I have never been one of those people who believes that, anytime an insurer is told by a court that it must provide coverage, that it didn’t believe was owed, the insurer needs to amend its policy language. That is simply not feasible or sensible. There are myriad reasons why an insurer may lose a case. And one loss on an issue, or even a few, may not be a reflection of the policy’s ability, in the grand scheme, to do its intended job.

But sometimes decisions come along, especially from a state high court (C. Brewer), involving an important policy provision, that is interpreted so far afield from its intent, and with reasoning that other courts may find easy to adopt – i.e., Western Heritage’s love affair with C. Brewer -- that insurers need to take a hard look at whether a change is in order.
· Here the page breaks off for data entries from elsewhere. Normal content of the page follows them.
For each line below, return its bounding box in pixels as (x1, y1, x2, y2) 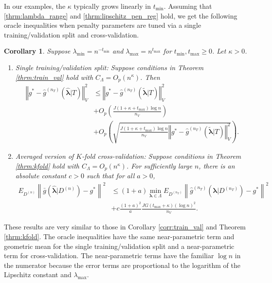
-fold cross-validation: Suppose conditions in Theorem (82, 151, 241, 161)
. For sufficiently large (126, 160, 192, 170)
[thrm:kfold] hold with (15, 160, 79, 170)
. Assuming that (163, 1, 212, 11)
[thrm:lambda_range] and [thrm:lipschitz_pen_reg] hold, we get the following (4, 10, 237, 20)
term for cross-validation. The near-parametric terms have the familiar (4, 250, 214, 261)
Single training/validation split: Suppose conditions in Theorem (15, 62, 204, 72)
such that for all (87, 170, 135, 181)

The concept that a CGL policy provides coverage, for injury and damage at a non-designated premises, because the injury and damage arose out of an idea that was hatched at the insured’s corporate headquarters, which is a designated premises, was surely not the intent of the Limitations to Designated Premises Endorsement.

The Hawaii Supreme Court’s decision in C. Brewer and Co., Ltd. v. Marine Indemnity Ins. Co., addressing the interpretation of a Designated Premises Endorsement, is in the return-to-the-drawing-board category. I said this in the 2015 Top 10 article and now Western Heritage makes this point even stronger.